Example: Number of Connected Components: union every edge, then count how many distinct roots remain.

Exclusive-or — a bitwise operator that returns 1 where two bits differ and 0 where they match. The interview-critical properties: `a ^ a = 0` (a thing cancels itself), `a ^ 0 = a` (zero is identity), and XOR is commutative/associative (order doesn't matter). XOR-ing a whole list in any order collapses every duplicate to 0.

Example: Single Number (LC 136): XOR every element in the array. Duplicates pair off and cancel, leaving only the unique number — O(n) time, O(1) space, no hash map.

Amazon's 16 cultural tenets — 'Customer Obsession', 'Ownership', 'Dive Deep', 'Have Backbone', etc. — that every behavioral interview question maps to. The bar raiser isn't evaluating your story in isolation, they're evaluating which LP the story demonstrates and how clearly.

Example: 'Tell me about a time you disagreed with your manager' is not testing conflict skills — it's testing Have Backbone; Disagree and Commit. Name the LP in your answer's structure and the interviewer's scoring rubric lines up with yours.

The ratio of elements to buckets in a hash table. When the load factor gets too high (~0.75 in Java), the table resizes (doubles its buckets and rehashes everything). Understanding this explains why hash table operations are O(1) AMORTIZED, not always O(1).

Example: HashMap with 12 entries and 16 buckets: load factor = 0.75. Add one more → triggers resize to 32 buckets.

A problem has optimal substructure when the best solution to the whole problem can be built from the best solutions to its subproblems. This is what makes dynamic programming WORK — if the property doesn't hold, DP won't give the right answer.

Example: Shortest path: the shortest path from A to C through B includes the shortest path from A to B. That's optimal substructure.

A weird or worst-shaped input that exposes a bad assumption. Interviewers use pathological cases to see whether your solution only works on happy examples.

Example: A sorted array is a pathological input for naive quicksort that always picks the first element as pivot.

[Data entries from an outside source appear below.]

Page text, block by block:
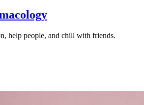
help people, and chill with friends.
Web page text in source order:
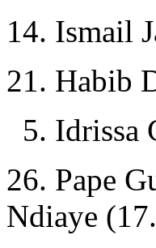
14. Ismail
21. Habib
5. Idrissa
26. Pape
Ndiaye
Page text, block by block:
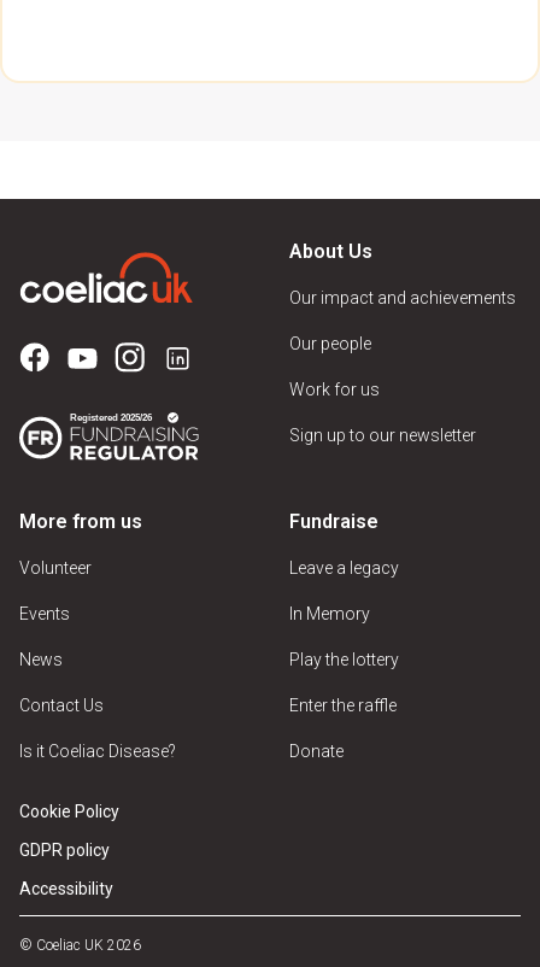
About Us
Our impact and achievements
Our people
Work for us
Sign up to our newsletter
More from us
Volunteer
Events
News
Contact Us
Is it Coeliac Disease?
Fundraise
Leave a legacy
In Memory
Play the lottery
Enter the raffle
Donate
Cookie Policy
GDPR policy
Accessibility
© Coeliac UK 2026
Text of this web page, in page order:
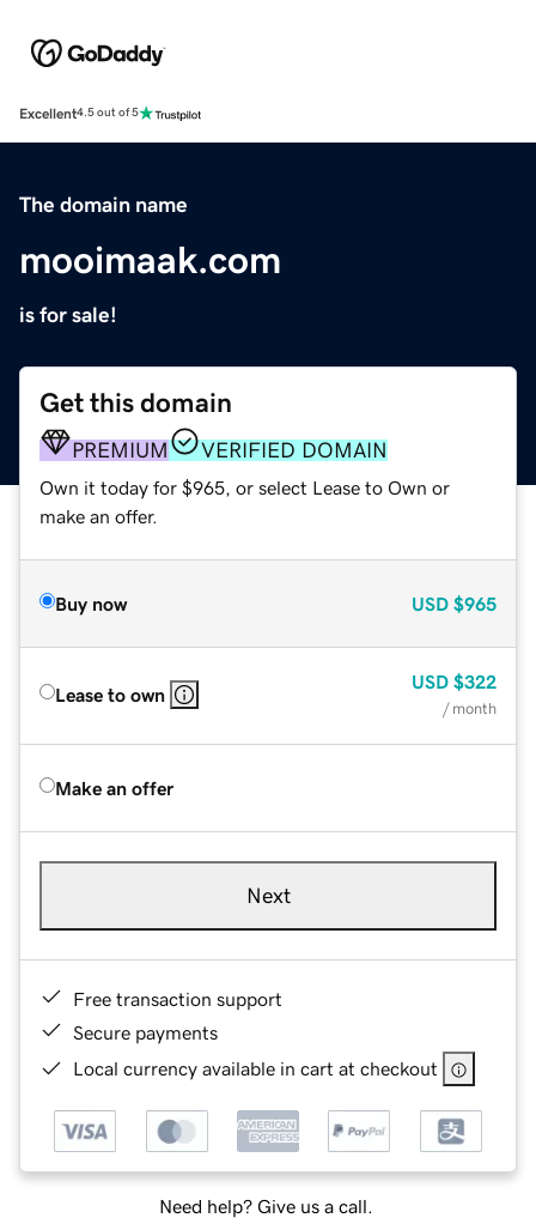
Excellent4.5 out of 5
The domain name
mooimaak.com
is for sale!
Get this domain
PREMIUM VERIFIED DOMAIN
Own it today for $965, or select Lease to Own or
make an offer.
Buy now USD $965
Lease to own
USD $322
/ month
Make an offer
Next
Free transaction support
Secure payments
Local currency available in cart at checkout
Need help? Give us a call.
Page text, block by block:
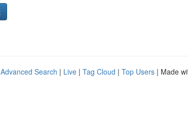
Advanced Search | Live | Tag Cloud | Top Users | Made

A recursive call that's the LAST thing the function does — nothing happens after it returns. Some languages optimize tail recursion into a loop (no stack growth). Python and Java don't. Still worth knowing because interviewers ask 'can you make this tail-recursive?'

Example: factorial(n, acc=1): return acc if n==0, else factorial(n-1, n*acc). The recursive call IS the return — that's tail position.